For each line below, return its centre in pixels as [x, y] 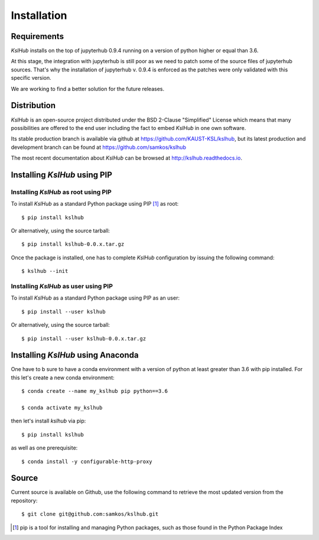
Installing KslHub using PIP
* * *
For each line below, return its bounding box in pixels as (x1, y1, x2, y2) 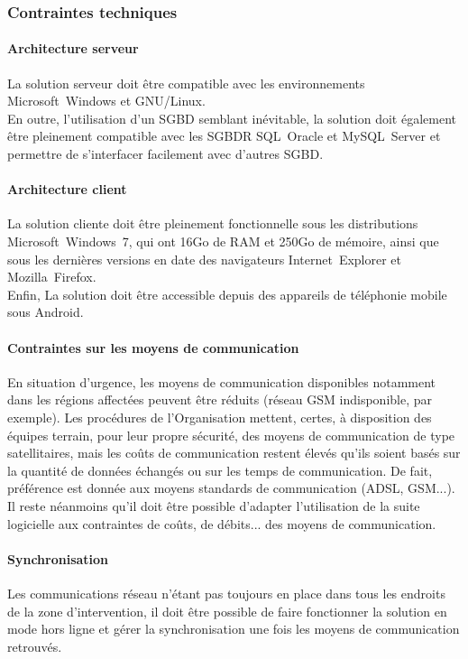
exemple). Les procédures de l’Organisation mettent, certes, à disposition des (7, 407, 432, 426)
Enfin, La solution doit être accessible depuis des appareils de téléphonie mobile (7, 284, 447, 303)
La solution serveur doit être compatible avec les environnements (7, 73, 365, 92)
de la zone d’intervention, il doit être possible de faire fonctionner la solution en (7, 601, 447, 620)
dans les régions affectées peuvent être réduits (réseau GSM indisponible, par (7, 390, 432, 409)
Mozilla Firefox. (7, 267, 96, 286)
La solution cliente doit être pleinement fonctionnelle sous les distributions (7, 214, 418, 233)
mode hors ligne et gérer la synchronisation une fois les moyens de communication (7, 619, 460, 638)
* * *
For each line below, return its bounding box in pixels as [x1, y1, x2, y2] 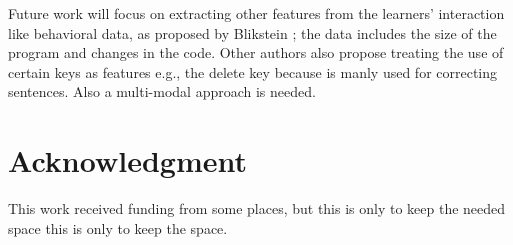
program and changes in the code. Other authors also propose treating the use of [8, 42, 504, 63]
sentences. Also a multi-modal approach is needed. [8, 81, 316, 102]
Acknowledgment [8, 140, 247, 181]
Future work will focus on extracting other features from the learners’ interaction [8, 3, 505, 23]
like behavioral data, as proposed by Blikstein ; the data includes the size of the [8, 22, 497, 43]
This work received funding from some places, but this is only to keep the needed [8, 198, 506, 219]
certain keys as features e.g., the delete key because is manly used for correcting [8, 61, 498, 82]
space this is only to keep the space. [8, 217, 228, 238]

**Task brief:**
What is the number of lines in the records that contain "needed"? Answer with it alone.

**The completed task:**
2